We are pleased to find out that we are not alone. Yonhap recently reported on a proposal made by Dr. Kwon Won-soon, an economics professor at the Hankuk University of Foreign Language (HUFS). Most analysts seem to be proceeding on the assumption that the pipeline would come down the east coast of the DPRK , entering South Korea on its east coast and then taking a hard right turn toward its terminus in the greater Seoul/Inchon area. (See the dark line on the attached map).

North Korea’s intentions with respect to the gas are not clear. They appear to be banking primarily on transit fees, but they might benefit from delivery of gas to what’s left of the industrial base on the east coast. Another possibility—although a highly costly one--would be to build an east-west branch across the DPRK that would deliver gas to Pyonyang.

Kwon argues for a different route that would mitigate risk by putting Pyongyang on the hook.  Rather than the right turn to Seoul, the pipeline would first proceed south along South Korea’s east coast to Sam-cheok (the bottom right end of the pipeline) where a gas liquefaction plant would facilitate export to Japan. Rather than ending in Seoul, the pipeline would then head north to Uijungbu in northeastern Kyonggi province then back into the DPRK to Kaesong and finally to Pyongyang.

South Korean demand will always be larger than North Korean demand, creating asymmetries in bargaining power. But this scheme requies that North Korea have some skin in the game beyond simply collecting transit fees. This idea creates a classic—and beneficial--mutual hostage situation: “you hold me up, I hold you up.”

Kwon's cost estimate for the project--$2.2 billion—is slightly lower than what Kogas’ Russian subsidiary (Kogas Vostok) has estimated ($2.5 billion). But the project would increase Russia’s share of the South Korean market from 6 to nearly 30 percent.
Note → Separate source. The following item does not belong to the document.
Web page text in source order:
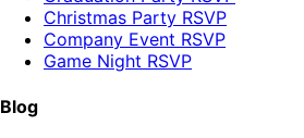
Christmas Party RSVP
Company Event RSVP
Game Night RSVP
Blog

While the Kogas Vostok official stated that the pipeline option is more efficient than either compressed or liquefied natural gas (CNG or LNG), he also admitted that the pipeline involved “unavoidable” political risks.

This week, the revisionism has continued. A  KOGAS spokesman admitted that the company “had not even begun talking about a rough draft ” and that “the project requires political decisions by the related governments” that Kogas is in no position to take. Kogas President Choo Kang-soo also testified before the National Assembly that the company still has the option of importing LNG at highly favorable prices—as we noted in an earlier post—reducing the urgency of reaching an agreement on the pipeline.

A few more Russian tidbits. Troy Stangarone offers up a punchy, hard-headed and skeptical assessment of the pipeline for KEI. A second comes thanks to our friend Aidan Foster-Carter. As in China, regional connections may have a life of their own. The Russian Far East has been developing a number of projects with the DPRK, according to a website that covers the Tumen Initiative.  At a meeting in Nakhodka, the first Vice-Governor of Primorsky Territory thanked the local Consul General for the DPRK’s construction of a ferry and noted that four other ships were under contract. The pipeline is clearly just one piece of a broader strategy toward the North.